The OpenGradient network and SDK handles all the complexity of payment signing, verification, and settlement automatically, so you can focus on building your application. All LLM inferences are executed on OpenGradient's decentralized network and verified using TEE (Trusted Execution Environments), providing cryptographic guarantees that your prompts and results are handled correctly.
Methods
The SDK currently supports two types of LLM inference:
llm_completionfor simple LLM completionsllm_chatfor more advanced LLM chat completions (including tool-usage)
Both inference types support two execution modes:
og.LlmInferenceMode.VANILLA: standard inference execution on OpenGradient's decentralized network, providing verifiable on-chain results without hardware attestationog.LlmInferenceMode.TEE: verified and private inference through TEE nodes that route to third-party LLM APIs (OpenAI, Gemini, Anthropic, etc.)

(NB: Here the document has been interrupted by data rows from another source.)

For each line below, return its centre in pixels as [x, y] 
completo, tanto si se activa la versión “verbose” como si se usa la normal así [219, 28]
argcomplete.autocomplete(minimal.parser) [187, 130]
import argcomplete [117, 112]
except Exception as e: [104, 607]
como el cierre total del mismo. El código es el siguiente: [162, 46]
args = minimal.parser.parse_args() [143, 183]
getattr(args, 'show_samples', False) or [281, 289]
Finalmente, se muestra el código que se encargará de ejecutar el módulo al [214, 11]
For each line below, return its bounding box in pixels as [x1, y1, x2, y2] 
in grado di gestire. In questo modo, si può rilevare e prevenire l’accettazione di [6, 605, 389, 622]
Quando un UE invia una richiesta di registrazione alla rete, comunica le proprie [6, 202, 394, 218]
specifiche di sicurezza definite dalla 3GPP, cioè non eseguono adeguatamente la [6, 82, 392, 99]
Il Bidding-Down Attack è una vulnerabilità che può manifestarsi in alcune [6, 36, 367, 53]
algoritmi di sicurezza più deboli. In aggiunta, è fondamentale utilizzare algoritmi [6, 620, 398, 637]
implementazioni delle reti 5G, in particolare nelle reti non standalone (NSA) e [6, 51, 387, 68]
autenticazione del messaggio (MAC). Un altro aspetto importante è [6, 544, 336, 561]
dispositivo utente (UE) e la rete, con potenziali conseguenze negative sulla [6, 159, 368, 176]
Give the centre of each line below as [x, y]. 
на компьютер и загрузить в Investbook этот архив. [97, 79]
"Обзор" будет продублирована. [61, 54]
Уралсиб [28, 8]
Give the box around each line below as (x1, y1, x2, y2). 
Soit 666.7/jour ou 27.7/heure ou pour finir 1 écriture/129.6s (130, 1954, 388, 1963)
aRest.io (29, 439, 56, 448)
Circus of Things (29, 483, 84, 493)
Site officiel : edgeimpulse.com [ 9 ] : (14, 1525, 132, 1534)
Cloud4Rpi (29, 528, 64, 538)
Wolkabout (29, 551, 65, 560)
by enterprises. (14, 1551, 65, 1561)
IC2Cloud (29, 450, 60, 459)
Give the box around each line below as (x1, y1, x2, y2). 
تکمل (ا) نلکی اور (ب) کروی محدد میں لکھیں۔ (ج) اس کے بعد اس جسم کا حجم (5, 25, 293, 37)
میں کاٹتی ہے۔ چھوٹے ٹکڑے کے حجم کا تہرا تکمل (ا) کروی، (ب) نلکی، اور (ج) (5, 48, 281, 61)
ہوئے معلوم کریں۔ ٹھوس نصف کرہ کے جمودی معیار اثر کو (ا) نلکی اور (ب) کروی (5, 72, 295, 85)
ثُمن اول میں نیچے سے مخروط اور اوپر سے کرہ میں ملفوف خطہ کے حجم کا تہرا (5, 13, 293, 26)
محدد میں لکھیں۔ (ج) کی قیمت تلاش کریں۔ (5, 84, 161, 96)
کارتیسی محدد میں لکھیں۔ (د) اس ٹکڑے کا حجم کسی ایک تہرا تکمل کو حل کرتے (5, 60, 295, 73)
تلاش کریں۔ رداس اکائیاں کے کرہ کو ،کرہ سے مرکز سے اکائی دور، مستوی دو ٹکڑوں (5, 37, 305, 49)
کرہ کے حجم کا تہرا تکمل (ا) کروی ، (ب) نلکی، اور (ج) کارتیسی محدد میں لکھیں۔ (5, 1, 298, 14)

TEE execution provides cryptographic verification of prompts for mission-critical applications (DeFi, financial services, healthcare, etc.) and ensures privacy of personal data through hardware-attested code auditing.
Both of these functions mostly mirror the OpenAI APIs, however there are some minor diferences.
TIP
To learn more about how LLM execution works on OpenGradient, including the x402 payment-gated API and TEE verification, see LLM Execution.
def llm_completion(
model_cid,
prompt,
inference_mode=og.LlmInferenceMode.VANILLA,
max_tokens=100,
temperature=0.0,
stop_sequence=None)
def llm_chat(
model_cid,
messages,
inference_mode=og.LlmInferenceMode.VANILLA,
max_tokens=100,
temperature=0.0,
stop_sequence=None,
tools=[],
tool_choice=None)Completion Example
import opengradient as og
import os
client = og.new_client(
email=None,
password=None,
private_key=os.environ.get("OG_PRIVATE_KEY"),
)
result = client.llm_completion(
model_cid='openai/gpt-4o',
prompt="Translate the following English text to French: 'Hello, how are you?'",
max_tokens=50,
temperature=0.0
)
print(f"Response: {result.completion_output}")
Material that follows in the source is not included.